To choose the right kind of mouthwash, opt for the alcohol-free varieties and those that contain xylitol, an ingredient capable of stimulating the oh-so-necessary saliva production.
9. Whitening Products Can Wear Away Your Enamel
As it is the case with acidic drinks, harsh, over-the-counter toothpastes, whitening strips or pastes can damage your enamel, which may make your teeth look whiter at first, but will also make them look worse in the long run.
This is because by wearing off the enamel, it exposes the next layer of the tooth, the dentin, which, even when healthy, has a yellow tint to it. Remineralizing the enamel is a very long and difficult process, and your enamel may never fully restore.
All of this doesn’t mean that all whitening products are bad, but rather that you should be very careful with teeth-whitening products, especially when you decide to use them without professional oversight.
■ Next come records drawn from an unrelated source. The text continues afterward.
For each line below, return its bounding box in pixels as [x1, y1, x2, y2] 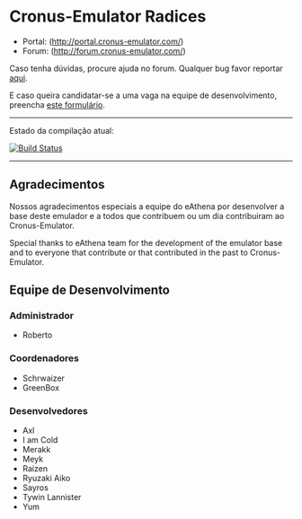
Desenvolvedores [9, 404, 88, 417]
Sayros [22, 482, 49, 493]
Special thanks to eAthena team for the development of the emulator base [9, 237, 283, 248]
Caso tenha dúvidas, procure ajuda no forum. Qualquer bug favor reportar [9, 63, 283, 74]
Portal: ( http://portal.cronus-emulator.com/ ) [22, 36, 184, 47]
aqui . [9, 72, 29, 83]
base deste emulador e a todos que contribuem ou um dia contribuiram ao [9, 210, 285, 221]
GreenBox [22, 382, 60, 392]

10. Storing Toothbrushes In a Cabinet or Drawer Exposes You to Infection
Do you store your toothbrushes stashed deep in a container, a drawer or a bathroom cabinet to protect them from all the nasty germs flying around in the bathroom? If germ protection is your major concern, you might want to reconsider your decision, as it turns out that storing your toothbrush in a closed container may lead to more bacteria on your toothbrush.
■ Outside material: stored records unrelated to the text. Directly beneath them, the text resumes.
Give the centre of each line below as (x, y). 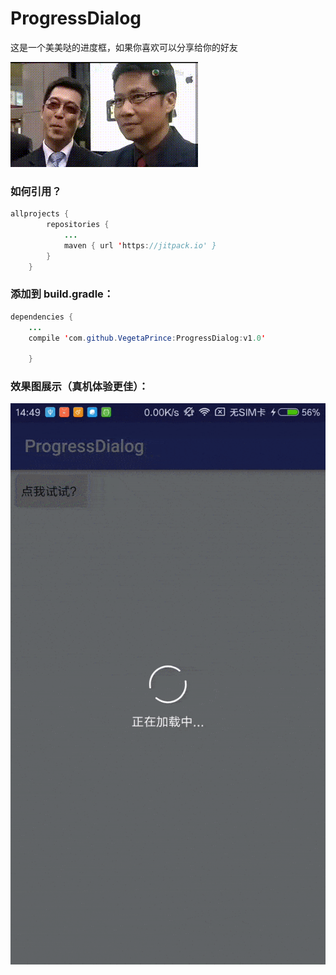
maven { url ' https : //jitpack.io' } (140, 245)
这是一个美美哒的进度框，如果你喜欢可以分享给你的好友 (124, 47)
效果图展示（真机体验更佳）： (79, 387)
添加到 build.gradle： (62, 294)
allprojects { (40, 214)
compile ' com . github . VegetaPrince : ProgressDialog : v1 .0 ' (147, 338)
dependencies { (42, 317)
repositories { (78, 225)

According to the recommendations by the American Dental Association, you should store your toothbrush in an upright container so that it is exposed to the open air. This will let it dry freely and minimize bacterial growth, because a dry and clean toothbrush is equal to a healthy mouth and teeth.
11. Using Your Teeth As a Tool Can Damage Them Without You Knowing It
This last habit is very popular and just as equally dangerous. Just imagine, it’s a hot summer day, you’re thirsty, and decide to buy yourself a bottle of water. No matter how much you try, it just won’t open, so you have no choice but to resort to “helping” yourself out a bit with your teeth, because why not?
Well, needless to say, this is not a recipe for success, at least when your teeth are concerned. Even if you think that nothing had happened to your teeth and you don’t see or feel any fractures, you could have caused a micro fracture that made your teeth so much more susceptible to cavities and breakage in the future.
Fractures like these can even hurt your jawbone or cause receding gums. Save yourself a trip to the dentist and use a more suitable tool, or simply ask for help.